Let me finish up with the last element, which is really an exciting area. It’s one of the areas I’ve been most involved with — the area of technology, data, informatics and electronic information and records. Financial markets need information to move. You couldn’t have a market in the business world if you didn’t have information. In healthcare we don’t have that yet; we need it. We’re making baby steps, but we need to make the information move. The information needs to go with the patient wherever he or she goes and not just be sitting in a repository with one provider.

It’s a whole new concept. When I came out of training, the idea was that medical records belonged to the doctor. Now I think we’re moving to a better place where the medical information belongs to the patient because it’s the patient’s information. It should move with the patient. That came home to me in the military health system. We had people going all over the world, and in the days of paper records, records got lost. There’s no way to track them with people all over the world and moving every year or two to a new location. It was very apparent that the only way to deal with this problem is to be able to move the information electronically around the world, and that’s exactly what we did. We created one of the first large-​scale electronic health record systems in the world. It was clunky by today’s standards, but it got the job done. The technology and the software are better today, and that is the direction that we need to move. One of the big challenges is moving the information with confidentiality and security. I think it can be done, and it is being done.

They say sunshine is the best disinfectant, and I think that’s particularly true in healthcare. If you want to know what’s going on, get the data out there. We’re seeing already some real changes in behavior because now the information on hospital readmission rates is public. More information is public about infection rates. Wouldn’t you like to know, if you’re going in to have your knee done, whether it was a half percent or 5 percent of people who got infected out of that hospital? That information could and should be public, and we’re seeing more of that, so it’s literally a disinfectant in more than one way.

Finally, a really exciting idea is that care could be anywhere if it is enabled with data and personalized communications. So think about it. If the information is there for a physician, you can see the patient over something that is better than Skype. Doctors can see and communicate with the patient. And another person is there, and it doesn’t need to be a physician — it can be a nurse or an assistant. You can get a lot of care done that way, and that is happening more and more. And the tendency is for that care to be at a much lower price; many times, it’s half or a third of the price of an office visit. So in the same way that the Internet dis-​intermediated the retail sector, we’ll begin to see that in healthcare. You don’t see people building malls today because of Amazon and other Internet retailers. I think we’re going to see some movement in that direction in healthcare, so that the visit might be a virtual visit in the future.
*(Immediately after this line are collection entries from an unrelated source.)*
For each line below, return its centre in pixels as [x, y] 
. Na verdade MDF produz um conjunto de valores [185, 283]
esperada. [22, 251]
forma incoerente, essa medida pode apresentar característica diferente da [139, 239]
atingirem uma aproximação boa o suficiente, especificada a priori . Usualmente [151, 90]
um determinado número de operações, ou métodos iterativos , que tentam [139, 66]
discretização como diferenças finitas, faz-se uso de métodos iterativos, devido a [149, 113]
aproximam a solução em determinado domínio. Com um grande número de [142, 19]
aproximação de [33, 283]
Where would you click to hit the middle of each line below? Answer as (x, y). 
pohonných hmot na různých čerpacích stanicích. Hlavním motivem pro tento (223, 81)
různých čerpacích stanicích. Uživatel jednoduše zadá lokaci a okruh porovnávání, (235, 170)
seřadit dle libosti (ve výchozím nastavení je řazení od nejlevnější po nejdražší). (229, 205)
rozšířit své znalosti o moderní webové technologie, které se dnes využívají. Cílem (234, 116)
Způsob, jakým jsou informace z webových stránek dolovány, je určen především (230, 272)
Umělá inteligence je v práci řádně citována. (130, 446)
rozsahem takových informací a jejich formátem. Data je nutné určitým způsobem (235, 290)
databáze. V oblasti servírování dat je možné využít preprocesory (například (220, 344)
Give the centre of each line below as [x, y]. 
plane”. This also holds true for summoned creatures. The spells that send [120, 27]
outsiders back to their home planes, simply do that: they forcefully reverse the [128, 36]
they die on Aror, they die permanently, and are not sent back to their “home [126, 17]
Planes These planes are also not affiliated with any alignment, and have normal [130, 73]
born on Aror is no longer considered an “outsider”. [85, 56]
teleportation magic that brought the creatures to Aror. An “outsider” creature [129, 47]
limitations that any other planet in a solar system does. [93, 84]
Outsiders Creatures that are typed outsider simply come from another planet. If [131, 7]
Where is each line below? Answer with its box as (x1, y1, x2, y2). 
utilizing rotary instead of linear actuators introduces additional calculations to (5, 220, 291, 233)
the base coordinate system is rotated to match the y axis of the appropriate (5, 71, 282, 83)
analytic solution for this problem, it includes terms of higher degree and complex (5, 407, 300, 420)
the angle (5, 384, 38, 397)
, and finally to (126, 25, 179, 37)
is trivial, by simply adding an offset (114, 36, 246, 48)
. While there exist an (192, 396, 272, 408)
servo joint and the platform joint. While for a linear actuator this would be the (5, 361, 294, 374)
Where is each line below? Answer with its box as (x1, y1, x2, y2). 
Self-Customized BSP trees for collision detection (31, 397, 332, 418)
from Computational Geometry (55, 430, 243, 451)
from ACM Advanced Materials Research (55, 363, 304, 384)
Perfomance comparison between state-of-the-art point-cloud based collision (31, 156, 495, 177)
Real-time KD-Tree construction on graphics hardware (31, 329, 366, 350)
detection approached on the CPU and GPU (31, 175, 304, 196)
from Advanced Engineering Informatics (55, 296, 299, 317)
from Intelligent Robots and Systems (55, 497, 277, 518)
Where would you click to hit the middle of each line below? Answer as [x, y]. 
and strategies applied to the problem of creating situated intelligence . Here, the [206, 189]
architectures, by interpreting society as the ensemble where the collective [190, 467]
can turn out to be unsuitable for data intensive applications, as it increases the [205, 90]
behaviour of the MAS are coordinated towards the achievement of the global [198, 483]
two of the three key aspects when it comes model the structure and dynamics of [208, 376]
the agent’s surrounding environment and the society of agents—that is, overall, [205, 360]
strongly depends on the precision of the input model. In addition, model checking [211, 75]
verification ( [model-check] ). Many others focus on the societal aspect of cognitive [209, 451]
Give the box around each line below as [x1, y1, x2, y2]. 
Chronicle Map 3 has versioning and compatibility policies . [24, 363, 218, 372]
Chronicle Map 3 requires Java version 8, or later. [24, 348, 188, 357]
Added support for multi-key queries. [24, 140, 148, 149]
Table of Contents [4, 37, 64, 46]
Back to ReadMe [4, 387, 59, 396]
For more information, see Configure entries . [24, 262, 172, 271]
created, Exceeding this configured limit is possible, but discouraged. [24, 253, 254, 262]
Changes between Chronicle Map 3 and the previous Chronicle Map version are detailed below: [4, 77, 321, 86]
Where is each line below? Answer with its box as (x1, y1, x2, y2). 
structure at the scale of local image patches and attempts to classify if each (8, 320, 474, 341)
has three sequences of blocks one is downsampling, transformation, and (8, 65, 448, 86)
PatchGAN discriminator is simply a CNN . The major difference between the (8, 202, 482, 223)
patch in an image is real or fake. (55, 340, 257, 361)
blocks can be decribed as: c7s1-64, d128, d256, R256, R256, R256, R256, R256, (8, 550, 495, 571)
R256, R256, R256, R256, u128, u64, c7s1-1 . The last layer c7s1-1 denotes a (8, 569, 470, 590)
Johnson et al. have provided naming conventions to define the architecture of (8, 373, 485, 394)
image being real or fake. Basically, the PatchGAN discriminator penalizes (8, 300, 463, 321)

To do all of these things is a great challenge, and it’s a lot of fun. It keeps me going 24 hours a day, but I really enjoy it.

The bottom line is: There are solutions to our problems of cost, quality and access. We at Highmark want to be part of the solution and not part of the problem. Our system can improve, but at the end of the day, Congress does have a lot to do and say about how the tax code, Medicare and Medicaid interact. Over 50 percent of healthcare is funded by the government. So the thoughtful people in Washington are going to have to lead and listen and be courageous to do some things that, initially, may not look to be popular but are the right things to do to help bring about cost control, access to care, and quality healthcare for everybody.

Dr. William Winkenwerder Jr. is CEO of Highmark.